Restate every record word for word, without the pictures.

(Records contained in a dataset)
—————

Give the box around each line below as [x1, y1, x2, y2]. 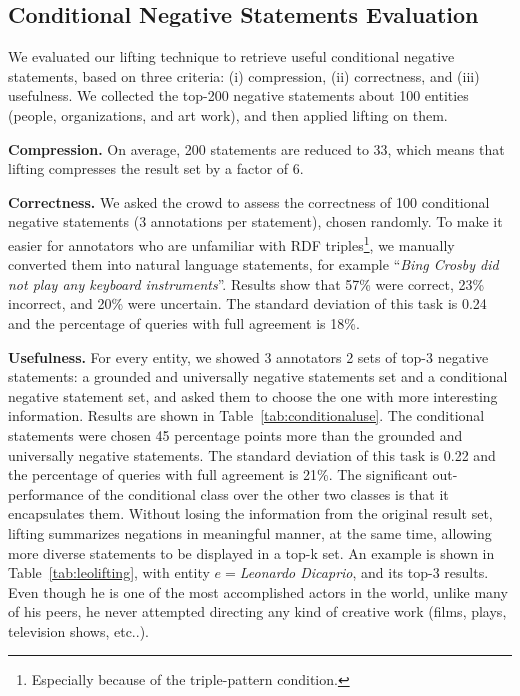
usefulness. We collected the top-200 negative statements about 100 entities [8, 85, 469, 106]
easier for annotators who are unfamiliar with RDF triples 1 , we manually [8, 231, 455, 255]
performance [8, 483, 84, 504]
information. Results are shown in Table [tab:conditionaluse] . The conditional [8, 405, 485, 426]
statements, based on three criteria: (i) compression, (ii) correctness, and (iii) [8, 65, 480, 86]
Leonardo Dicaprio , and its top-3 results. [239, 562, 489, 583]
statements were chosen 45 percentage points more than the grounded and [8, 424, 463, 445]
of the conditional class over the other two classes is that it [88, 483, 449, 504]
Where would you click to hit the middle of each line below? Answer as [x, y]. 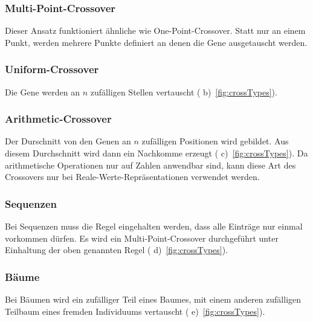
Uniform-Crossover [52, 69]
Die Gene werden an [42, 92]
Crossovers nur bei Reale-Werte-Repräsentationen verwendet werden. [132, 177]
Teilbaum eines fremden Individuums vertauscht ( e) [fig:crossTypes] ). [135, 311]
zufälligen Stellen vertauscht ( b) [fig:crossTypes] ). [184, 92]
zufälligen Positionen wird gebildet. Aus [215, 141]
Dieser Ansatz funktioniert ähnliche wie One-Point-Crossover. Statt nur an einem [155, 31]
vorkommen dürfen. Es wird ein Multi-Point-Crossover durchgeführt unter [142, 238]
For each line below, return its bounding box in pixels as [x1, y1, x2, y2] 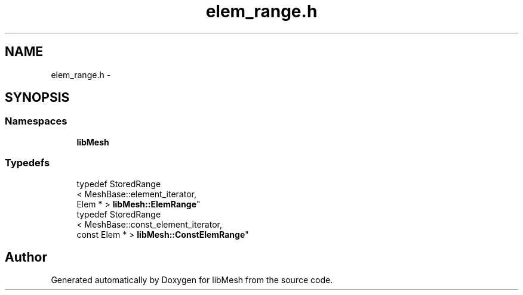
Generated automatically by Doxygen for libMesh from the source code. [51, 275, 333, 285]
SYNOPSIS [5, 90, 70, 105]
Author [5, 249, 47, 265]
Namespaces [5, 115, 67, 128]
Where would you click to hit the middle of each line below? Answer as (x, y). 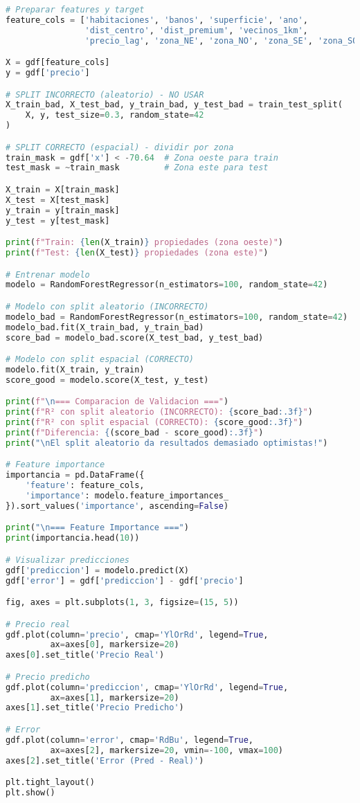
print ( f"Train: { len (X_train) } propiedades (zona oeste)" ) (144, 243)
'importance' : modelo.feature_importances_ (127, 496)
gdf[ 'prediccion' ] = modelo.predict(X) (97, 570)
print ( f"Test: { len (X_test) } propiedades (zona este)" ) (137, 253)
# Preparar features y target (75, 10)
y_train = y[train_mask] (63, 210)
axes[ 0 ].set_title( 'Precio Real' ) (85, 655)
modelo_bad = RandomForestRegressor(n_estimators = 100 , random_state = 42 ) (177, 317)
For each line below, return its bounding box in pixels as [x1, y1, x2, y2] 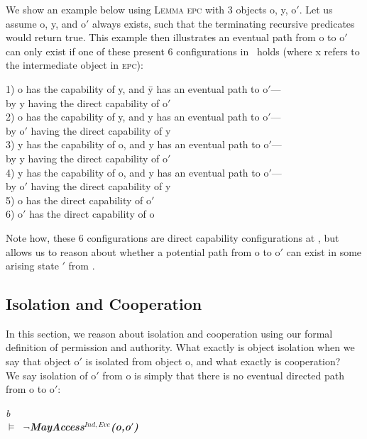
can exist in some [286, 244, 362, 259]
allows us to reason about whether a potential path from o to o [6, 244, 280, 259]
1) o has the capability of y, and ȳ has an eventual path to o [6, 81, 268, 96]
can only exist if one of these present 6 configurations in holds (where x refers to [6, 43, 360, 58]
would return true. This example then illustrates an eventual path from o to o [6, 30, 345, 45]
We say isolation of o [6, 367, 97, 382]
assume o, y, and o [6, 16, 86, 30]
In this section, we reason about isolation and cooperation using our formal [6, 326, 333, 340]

—————

- _RESPONSE BOX_
Give the box around each line below as [x1, y1, x2, y2]. 
usefulness. We collected the top-200 negative statements about 100 entities [8, 85, 469, 106]
easier for annotators who are unfamiliar with RDF triples 1 , we manually [8, 231, 455, 255]
performance [8, 483, 84, 504]
information. Results are shown in Table [tab:conditionaluse] . The conditional [8, 405, 485, 426]
statements, based on three criteria: (i) compression, (ii) correctness, and (iii) [8, 65, 480, 86]
Leonardo Dicaprio , and its top-3 results. [239, 562, 489, 583]
statements were chosen 45 percentage points more than the grounded and [8, 424, 463, 445]
of the conditional class over the other two classes is that it [88, 483, 449, 504]
Where would you click to hit the middle of each line below? Answer as [x, y]. 
Uniform-Crossover [52, 69]
Die Gene werden an [42, 92]
Crossovers nur bei Reale-Werte-Repräsentationen verwendet werden. [132, 177]
Teilbaum eines fremden Individuums vertauscht ( e) [fig:crossTypes] ). [135, 311]
zufälligen Stellen vertauscht ( b) [fig:crossTypes] ). [184, 92]
zufälligen Positionen wird gebildet. Aus [215, 141]
Dieser Ansatz funktioniert ähnliche wie One-Point-Crossover. Statt nur an einem [155, 31]
vorkommen dürfen. Es wird ein Multi-Point-Crossover durchgeführt unter [142, 238]
For each line below, return its bounding box in pixels as [x1, y1, x2, y2] 
Generated automatically by Doxygen for libMesh from the source code. [51, 275, 333, 285]
SYNOPSIS [5, 90, 70, 105]
Author [5, 249, 47, 265]
Namespaces [5, 115, 67, 128]
Where would you click to hit the middle of each line below? Answer as (x, y). 
print ( f"Train: { len (X_train) } propiedades (zona oeste)" ) (144, 243)
'importance' : modelo.feature_importances_ (127, 496)
gdf[ 'prediccion' ] = modelo.predict(X) (97, 570)
print ( f"Test: { len (X_test) } propiedades (zona este)" ) (137, 253)
# Preparar features y target (75, 10)
y_train = y[train_mask] (63, 210)
axes[ 0 ].set_title( 'Precio Real' ) (85, 655)
modelo_bad = RandomForestRegressor(n_estimators = 100 , random_state = 42 ) (177, 317)
For each line below, return its bounding box in pixels as [x1, y1, x2, y2] 
can exist in some [286, 244, 362, 259]
allows us to reason about whether a potential path from o to o [6, 244, 280, 259]
1) o has the capability of y, and ȳ has an eventual path to o [6, 81, 268, 96]
can only exist if one of these present 6 configurations in holds (where x refers to [6, 43, 360, 58]
would return true. This example then illustrates an eventual path from o to o [6, 30, 345, 45]
We say isolation of o [6, 367, 97, 382]
assume o, y, and o [6, 16, 86, 30]
In this section, we reason about isolation and cooperation using our formal [6, 326, 333, 340]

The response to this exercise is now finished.